NEDs are as accountable for the management of the company as an Executive Director (ED). There is no legal distinction between a NED and an ED. All directors have the same responsibilities and liabilities. However, in practical terms, they serve a different purpose.
NEDs have the benefit of being somewhat removed from the day-to-day management of the company. They may not be embroiled in the office politics, the management of staff or the various issues that arise daily in the management of a firm. As such, they can, theoretically at least, give a more objective perspective on issues facing the company, providing useful and valuable challenge to the Executive Directors.
NEDs are sometimes appointed because they have certain expertise in the field.
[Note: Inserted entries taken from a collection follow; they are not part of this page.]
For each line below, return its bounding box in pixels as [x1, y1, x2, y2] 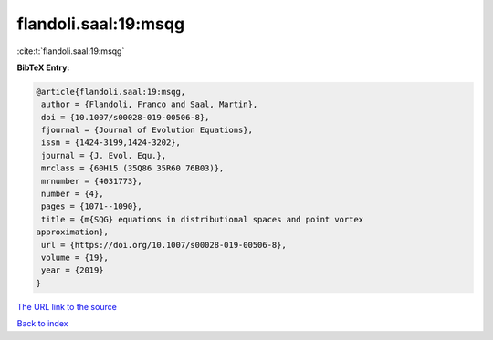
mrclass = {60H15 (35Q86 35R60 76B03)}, [41, 163, 225, 173]
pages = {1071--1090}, [41, 201, 143, 211]
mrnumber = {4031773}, [41, 176, 143, 186]
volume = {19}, [41, 252, 110, 263]
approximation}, [36, 227, 110, 237]
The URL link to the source [16, 301, 118, 312]
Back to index [16, 318, 68, 329]
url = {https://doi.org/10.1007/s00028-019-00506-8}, [41, 240, 287, 250]

They may be retired or semi-retired practitioners within the sector and may be able to provide the Board with important advice and insight.
NEDs also have an advantage in that their financial livelihood is usually not dependent on their employment with the company so they have greater freedom and may find it easier to resign their directorship over a point of principle, if they feel it necessary.
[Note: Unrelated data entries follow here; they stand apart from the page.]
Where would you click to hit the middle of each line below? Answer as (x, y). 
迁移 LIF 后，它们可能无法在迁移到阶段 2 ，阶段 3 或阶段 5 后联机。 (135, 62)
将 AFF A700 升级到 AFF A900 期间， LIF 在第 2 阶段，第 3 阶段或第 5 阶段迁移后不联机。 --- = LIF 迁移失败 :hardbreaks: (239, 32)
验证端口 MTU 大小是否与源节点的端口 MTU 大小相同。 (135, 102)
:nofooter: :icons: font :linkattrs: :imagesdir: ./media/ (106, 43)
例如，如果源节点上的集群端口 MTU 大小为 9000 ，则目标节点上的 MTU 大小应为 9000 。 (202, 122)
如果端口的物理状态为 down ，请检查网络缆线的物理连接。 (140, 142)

Not all Boards have NEDs and some people may be reluctant to take on the role because NEDs face the same liabilities as the Executive Directors. NEDs are often paid less than their executive counterparts and, as they do not have the same level of day-to-day involvement in the company, they may fear that they would not have a full understanding of the issues facing the company and that the Executive Directors, with their greater knowledge of the company’s affairs, may be able to keep important information from them.
The Senior Managers and Certification Regime (SM&CR) has certain implications for NEDs. For example, NEDs at Core and Limited Scope firms that have been approved to hold the CF2 function under the Approved Persons Regime will no longer need FCA approval and their approval will lapse on the implementation of SM&CR. However, if the NED serves as the firm’s Chair (i.e. the person responsible for overseeing the performance of the firm’s governing body), they will need approval for ‘SMF9 – Chair’. Firms with a non-executive Chairperson will therefore need to submit Form K to the FCA, notifying the regulator of the intention to convert an approved NED to the chair function. This must be in place before the commencement of the new regime. Continuing to serve as chair without FCA approval will constitute a breach of the rules. In Enhanced SM&CR firms, approval will also be required for NEDs holding, where relevant, the Chairs of Committees or the role of Senior Independent Director.
The more stringent criminal record checks and regulatory reference requirements imposed under SM&CR as part of fitness and propriety assessments will also apply to NED appointments (except for Limited Scope firms). NEDs will also need to comply with the FCA’s Individual Conduct Rules, even if they are not Senior Managers. Senior Management Conduct Rule SC4 also applies to NEDs – ‘You must disclose appropriately any information of which the FCA or PRA would reasonably expect notice’.
NEDs can play an important role in the governance of a company, but it is important that anyone holding this position is aware of the responsibilities, accountabilities and regulatory requirements that the role holds.